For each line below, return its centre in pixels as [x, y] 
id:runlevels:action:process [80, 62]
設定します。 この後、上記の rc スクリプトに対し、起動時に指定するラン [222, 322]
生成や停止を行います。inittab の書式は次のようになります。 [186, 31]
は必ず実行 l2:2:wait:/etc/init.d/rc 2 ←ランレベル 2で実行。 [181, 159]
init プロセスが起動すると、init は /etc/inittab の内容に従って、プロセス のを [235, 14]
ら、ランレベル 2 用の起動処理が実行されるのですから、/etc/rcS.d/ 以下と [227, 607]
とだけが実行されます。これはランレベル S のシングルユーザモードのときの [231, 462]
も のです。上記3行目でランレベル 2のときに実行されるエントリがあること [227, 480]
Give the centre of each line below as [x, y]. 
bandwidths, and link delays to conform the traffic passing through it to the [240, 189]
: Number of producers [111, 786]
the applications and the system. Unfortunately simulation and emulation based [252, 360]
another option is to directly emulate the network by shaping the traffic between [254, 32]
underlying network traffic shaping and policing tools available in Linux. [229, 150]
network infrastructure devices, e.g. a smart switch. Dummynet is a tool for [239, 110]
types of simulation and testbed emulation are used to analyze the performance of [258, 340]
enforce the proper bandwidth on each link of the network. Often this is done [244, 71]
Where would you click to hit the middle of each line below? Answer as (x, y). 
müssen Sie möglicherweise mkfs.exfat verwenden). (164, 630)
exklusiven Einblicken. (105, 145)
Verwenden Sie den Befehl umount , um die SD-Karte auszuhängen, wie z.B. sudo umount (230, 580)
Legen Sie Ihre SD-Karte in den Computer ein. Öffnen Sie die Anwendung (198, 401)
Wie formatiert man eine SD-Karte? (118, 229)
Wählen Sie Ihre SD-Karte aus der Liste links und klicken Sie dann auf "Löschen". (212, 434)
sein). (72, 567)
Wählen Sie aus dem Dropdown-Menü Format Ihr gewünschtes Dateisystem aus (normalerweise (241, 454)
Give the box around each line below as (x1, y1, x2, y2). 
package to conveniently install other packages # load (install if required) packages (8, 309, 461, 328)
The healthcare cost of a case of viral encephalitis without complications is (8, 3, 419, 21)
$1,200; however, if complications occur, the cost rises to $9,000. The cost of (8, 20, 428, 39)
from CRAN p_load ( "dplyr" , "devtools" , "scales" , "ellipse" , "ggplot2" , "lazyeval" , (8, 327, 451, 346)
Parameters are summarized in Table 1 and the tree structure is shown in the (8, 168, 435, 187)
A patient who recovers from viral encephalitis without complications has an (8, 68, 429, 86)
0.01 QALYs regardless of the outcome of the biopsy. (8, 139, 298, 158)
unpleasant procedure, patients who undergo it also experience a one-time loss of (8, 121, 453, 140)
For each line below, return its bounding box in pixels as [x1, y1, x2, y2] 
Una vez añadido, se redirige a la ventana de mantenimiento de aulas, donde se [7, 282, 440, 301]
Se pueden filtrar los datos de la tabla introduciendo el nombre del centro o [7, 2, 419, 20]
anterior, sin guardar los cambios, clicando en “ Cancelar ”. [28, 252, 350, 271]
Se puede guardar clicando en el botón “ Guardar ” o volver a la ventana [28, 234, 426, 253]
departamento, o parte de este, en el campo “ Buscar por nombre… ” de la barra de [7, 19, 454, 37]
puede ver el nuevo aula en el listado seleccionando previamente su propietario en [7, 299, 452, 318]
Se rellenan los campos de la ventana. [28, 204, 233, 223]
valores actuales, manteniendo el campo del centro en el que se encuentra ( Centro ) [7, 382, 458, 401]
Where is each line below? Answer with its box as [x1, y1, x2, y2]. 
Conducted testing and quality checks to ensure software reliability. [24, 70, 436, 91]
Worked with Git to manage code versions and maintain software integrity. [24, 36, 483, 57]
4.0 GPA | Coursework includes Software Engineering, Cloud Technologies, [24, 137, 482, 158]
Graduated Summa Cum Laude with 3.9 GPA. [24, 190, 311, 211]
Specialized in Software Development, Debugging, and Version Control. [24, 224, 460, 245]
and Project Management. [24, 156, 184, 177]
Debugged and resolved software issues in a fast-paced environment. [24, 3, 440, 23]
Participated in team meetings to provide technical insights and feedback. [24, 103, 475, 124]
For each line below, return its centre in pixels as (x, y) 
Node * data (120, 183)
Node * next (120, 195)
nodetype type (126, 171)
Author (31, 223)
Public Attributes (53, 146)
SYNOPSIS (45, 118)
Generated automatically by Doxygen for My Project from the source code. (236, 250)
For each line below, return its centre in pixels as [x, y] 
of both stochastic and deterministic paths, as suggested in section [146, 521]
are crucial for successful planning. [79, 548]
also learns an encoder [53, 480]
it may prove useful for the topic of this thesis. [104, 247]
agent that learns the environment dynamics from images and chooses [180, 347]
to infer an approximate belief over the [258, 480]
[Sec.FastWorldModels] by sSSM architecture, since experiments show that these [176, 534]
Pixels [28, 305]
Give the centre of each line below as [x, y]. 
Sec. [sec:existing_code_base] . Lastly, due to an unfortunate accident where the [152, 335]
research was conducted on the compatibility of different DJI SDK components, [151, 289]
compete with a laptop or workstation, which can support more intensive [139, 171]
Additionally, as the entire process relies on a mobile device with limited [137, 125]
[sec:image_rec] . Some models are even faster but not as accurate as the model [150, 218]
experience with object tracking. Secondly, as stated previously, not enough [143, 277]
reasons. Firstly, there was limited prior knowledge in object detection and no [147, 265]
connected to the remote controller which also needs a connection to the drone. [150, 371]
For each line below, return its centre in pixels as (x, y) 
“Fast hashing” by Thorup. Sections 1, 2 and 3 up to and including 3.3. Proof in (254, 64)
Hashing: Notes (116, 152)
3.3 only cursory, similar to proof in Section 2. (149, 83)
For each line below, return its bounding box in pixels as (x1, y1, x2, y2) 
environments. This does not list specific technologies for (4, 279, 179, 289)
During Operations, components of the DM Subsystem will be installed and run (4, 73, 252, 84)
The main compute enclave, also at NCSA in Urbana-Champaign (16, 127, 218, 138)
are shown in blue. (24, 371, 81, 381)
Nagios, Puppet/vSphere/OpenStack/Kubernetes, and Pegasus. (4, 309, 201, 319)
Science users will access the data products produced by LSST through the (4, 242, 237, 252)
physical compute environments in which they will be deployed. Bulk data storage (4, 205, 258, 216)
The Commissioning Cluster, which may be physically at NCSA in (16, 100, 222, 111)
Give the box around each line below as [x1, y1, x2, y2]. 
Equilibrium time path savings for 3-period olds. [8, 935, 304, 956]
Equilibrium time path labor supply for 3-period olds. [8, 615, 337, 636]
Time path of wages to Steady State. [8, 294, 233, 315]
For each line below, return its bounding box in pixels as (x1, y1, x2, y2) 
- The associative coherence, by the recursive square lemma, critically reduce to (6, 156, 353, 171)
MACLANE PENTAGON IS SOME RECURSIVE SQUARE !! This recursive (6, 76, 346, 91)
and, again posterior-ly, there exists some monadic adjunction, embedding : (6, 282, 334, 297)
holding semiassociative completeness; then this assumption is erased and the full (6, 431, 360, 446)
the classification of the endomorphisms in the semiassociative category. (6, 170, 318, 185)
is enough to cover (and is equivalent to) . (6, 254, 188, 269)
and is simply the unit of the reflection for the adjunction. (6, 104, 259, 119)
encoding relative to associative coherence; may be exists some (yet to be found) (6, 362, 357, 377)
-*-
Directions for this task →
Give again, unchanged, the lines running from the top of the material above through the line that has "from CRAN p_load", and nothing more.

Answer space →
For each line below, return its centre in pixels as [x, y] 
id:runlevels:action:process [80, 62]
設定します。 この後、上記の rc スクリプトに対し、起動時に指定するラン [222, 322]
生成や停止を行います。inittab の書式は次のようになります。 [186, 31]
は必ず実行 l2:2:wait:/etc/init.d/rc 2 ←ランレベル 2で実行。 [181, 159]
init プロセスが起動すると、init は /etc/inittab の内容に従って、プロセス のを [235, 14]
ら、ランレベル 2 用の起動処理が実行されるのですから、/etc/rcS.d/ 以下と [227, 607]
とだけが実行されます。これはランレベル S のシングルユーザモードのときの [231, 462]
も のです。上記3行目でランレベル 2のときに実行されるエントリがあること [227, 480]
Give the centre of each line below as [x, y]. 
bandwidths, and link delays to conform the traffic passing through it to the [240, 189]
: Number of producers [111, 786]
the applications and the system. Unfortunately simulation and emulation based [252, 360]
another option is to directly emulate the network by shaping the traffic between [254, 32]
underlying network traffic shaping and policing tools available in Linux. [229, 150]
network infrastructure devices, e.g. a smart switch. Dummynet is a tool for [239, 110]
types of simulation and testbed emulation are used to analyze the performance of [258, 340]
enforce the proper bandwidth on each link of the network. Often this is done [244, 71]
Where would you click to hit the middle of each line below? Answer as (x, y). 
müssen Sie möglicherweise mkfs.exfat verwenden). (164, 630)
exklusiven Einblicken. (105, 145)
Verwenden Sie den Befehl umount , um die SD-Karte auszuhängen, wie z.B. sudo umount (230, 580)
Legen Sie Ihre SD-Karte in den Computer ein. Öffnen Sie die Anwendung (198, 401)
Wie formatiert man eine SD-Karte? (118, 229)
Wählen Sie Ihre SD-Karte aus der Liste links und klicken Sie dann auf "Löschen". (212, 434)
sein). (72, 567)
Wählen Sie aus dem Dropdown-Menü Format Ihr gewünschtes Dateisystem aus (normalerweise (241, 454)
Give the box around each line below as (x1, y1, x2, y2). 
package to conveniently install other packages # load (install if required) packages (8, 309, 461, 328)
The healthcare cost of a case of viral encephalitis without complications is (8, 3, 419, 21)
$1,200; however, if complications occur, the cost rises to $9,000. The cost of (8, 20, 428, 39)
from CRAN p_load ( "dplyr" , "devtools" , "scales" , "ellipse" , "ggplot2" , "lazyeval" , (8, 327, 451, 346)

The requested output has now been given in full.